Research Interests

Learning Representational Visual Knowledge

Objective: Learning hierarchical and compositional models with a unified deep And-Or directed and acyclic graph (AOG) structure and appearance features directly from weakly-labeled visual big data in a principled way.

Overview: Our method unfolds the space of latent scene/object structures by exploiting the compositionality and reconfigurability in a grammar-like manner, as illustrated by the famous Chinese Tangram puzzle. We define a dictionary of part types by tiling the image lattice. For each part type, we enumerate all valid instances by placing it in the image lattice. Then, we have an overcomplete set of part instances which are organized into a quantization AOG. We then learn both the AOG structure of the scene/object model (i.e., the optimal sub-AOG of the quantization AOG) and appearance features directly from raw data. Tangram Theoretical Justification: In the long run, we are seeking the statistical theories of performance guaranteed learning of AOGs under the context of life-long learning.

Learning Computational Visual Knowledge

Objective: Learning to compute faster by scheduling bottom-up/top-down computing processes in hierarchical models for (near-)optimal inference, i.e., maximizing the "gain" (accuracy) and minimizing the "pain" (computational costs).

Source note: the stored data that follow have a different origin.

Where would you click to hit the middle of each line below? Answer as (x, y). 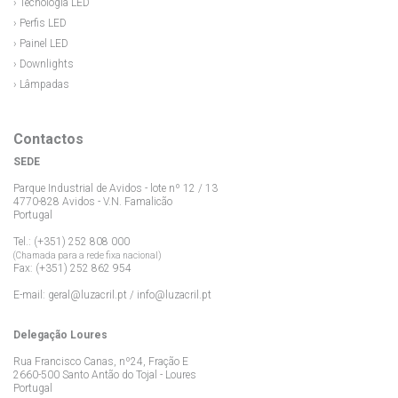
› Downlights (44, 64)
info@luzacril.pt (174, 295)
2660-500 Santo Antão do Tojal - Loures (105, 374)
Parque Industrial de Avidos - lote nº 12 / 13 (115, 188)
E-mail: (31, 295)
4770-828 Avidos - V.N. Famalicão (93, 201)
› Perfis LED (40, 23)
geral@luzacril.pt (88, 295)
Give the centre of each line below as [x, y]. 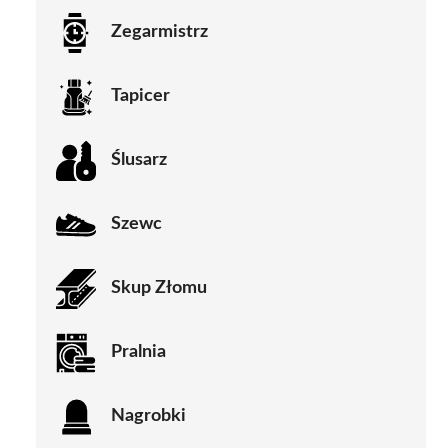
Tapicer [140, 96]
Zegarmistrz [159, 32]
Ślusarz [139, 160]
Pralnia [138, 352]
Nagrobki [148, 416]
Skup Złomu [159, 288]
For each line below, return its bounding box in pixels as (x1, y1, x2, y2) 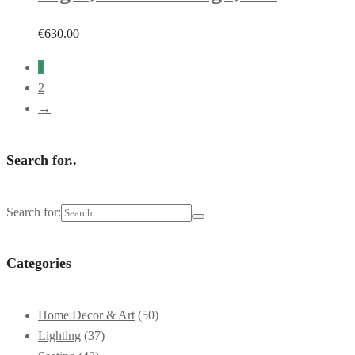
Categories (6, 255, 71, 272)
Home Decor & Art (38, 308, 135, 323)
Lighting (38, 329, 81, 343)
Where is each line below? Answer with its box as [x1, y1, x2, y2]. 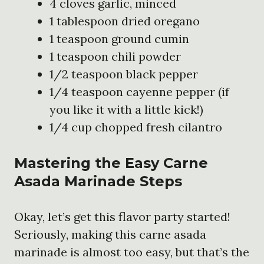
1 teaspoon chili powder [49, 48, 181, 64]
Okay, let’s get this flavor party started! [14, 209, 230, 224]
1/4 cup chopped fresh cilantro [49, 119, 222, 134]
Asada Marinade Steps [14, 172, 182, 190]
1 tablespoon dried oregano [49, 13, 200, 28]
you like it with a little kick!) [49, 101, 203, 117]
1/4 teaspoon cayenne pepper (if [49, 84, 229, 99]
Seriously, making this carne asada [14, 226, 206, 242]
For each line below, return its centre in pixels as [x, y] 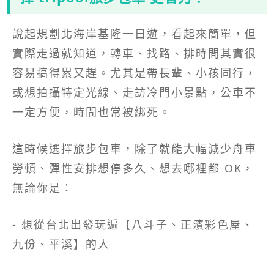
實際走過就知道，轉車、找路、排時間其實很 [135, 54]
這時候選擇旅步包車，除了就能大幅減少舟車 [135, 149]
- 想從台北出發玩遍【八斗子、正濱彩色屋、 [133, 225]
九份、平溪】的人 [61, 244]
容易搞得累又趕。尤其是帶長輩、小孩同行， [135, 73]
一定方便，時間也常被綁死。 [92, 112]
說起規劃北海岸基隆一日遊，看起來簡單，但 [135, 34]
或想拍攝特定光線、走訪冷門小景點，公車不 [135, 93]
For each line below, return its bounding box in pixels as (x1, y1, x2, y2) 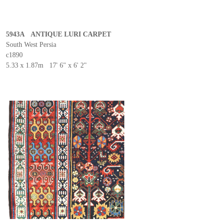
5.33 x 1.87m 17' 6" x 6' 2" (6, 62, 87, 69)
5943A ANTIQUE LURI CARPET (6, 31, 111, 38)
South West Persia (6, 41, 56, 48)
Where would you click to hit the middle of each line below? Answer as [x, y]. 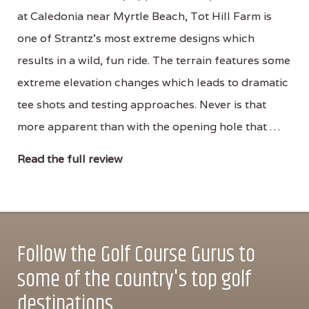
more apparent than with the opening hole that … [149, 126]
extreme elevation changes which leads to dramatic [153, 82]
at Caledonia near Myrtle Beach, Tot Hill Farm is [144, 16]
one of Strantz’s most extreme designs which [136, 38]
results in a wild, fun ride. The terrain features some [154, 60]
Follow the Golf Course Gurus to [136, 255]
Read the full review [70, 159]
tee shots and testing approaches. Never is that [142, 104]
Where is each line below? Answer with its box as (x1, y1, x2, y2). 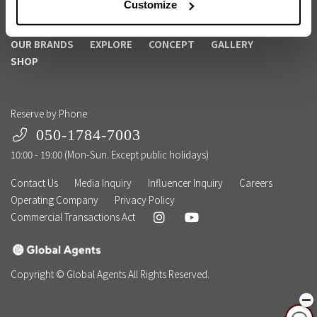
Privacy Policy (115, 192, 175, 207)
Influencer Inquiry (148, 175, 223, 190)
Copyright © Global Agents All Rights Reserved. (11, 267, 209, 282)
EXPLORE (90, 37, 132, 52)
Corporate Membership (129, 8, 223, 21)
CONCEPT (149, 37, 195, 52)
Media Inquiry (74, 175, 132, 190)
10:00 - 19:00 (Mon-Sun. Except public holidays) (11, 147, 209, 162)
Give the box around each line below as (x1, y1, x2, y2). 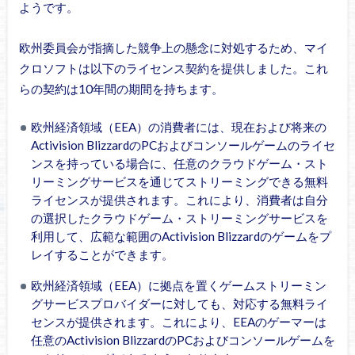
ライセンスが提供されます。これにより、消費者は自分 (31, 193, 329, 208)
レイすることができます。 (31, 247, 174, 262)
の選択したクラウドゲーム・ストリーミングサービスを (31, 211, 329, 226)
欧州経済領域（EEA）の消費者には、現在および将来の (31, 120, 327, 135)
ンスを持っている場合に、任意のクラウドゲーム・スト (31, 156, 329, 171)
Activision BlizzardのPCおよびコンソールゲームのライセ (31, 138, 336, 153)
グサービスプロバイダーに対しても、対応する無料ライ (31, 296, 329, 311)
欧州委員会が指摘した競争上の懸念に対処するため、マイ (18, 40, 328, 55)
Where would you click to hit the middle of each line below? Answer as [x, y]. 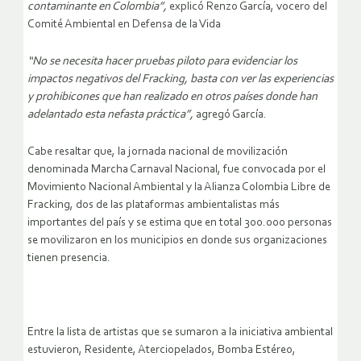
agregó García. [230, 114]
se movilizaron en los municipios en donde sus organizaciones [177, 240]
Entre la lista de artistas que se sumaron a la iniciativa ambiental [180, 332]
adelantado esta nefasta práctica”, [110, 114]
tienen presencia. [69, 258]
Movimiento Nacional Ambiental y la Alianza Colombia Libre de [179, 187]
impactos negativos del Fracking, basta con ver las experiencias [180, 79]
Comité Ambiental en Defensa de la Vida [124, 24]
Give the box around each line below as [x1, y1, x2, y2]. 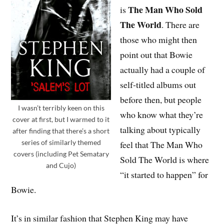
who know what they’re [120, 108, 203, 120]
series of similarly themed [21, 137, 101, 146]
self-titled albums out [120, 78, 196, 90]
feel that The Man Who [120, 138, 203, 150]
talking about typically [120, 123, 201, 135]
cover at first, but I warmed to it [12, 114, 110, 123]
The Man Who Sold [128, 2, 203, 16]
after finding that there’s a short [12, 126, 110, 135]

Overview: Our strategy of scheduling bottom-up/top-down computing processes is similar in spirit to the one we usually adopted in playing the minesweeper game, that is, goal-guided cost-sensitive computing. We factorize the computation of inference in a principled way such that they can be scheduled to obtain the optimal or near-optimal interpretation of a given input with a minimal computational cost (e.g., using early rejection/acceptance), and balance the loss of misclassification (i.e., the penalties for a false negative and a false positive respectively) and the cost of computation (controlled by a parameter λ) in the scheduling. ThreeProcesses Theoretical Justification: In the long run, we are seeking multi-armed bandit framework of optimally scheduled inferential computing.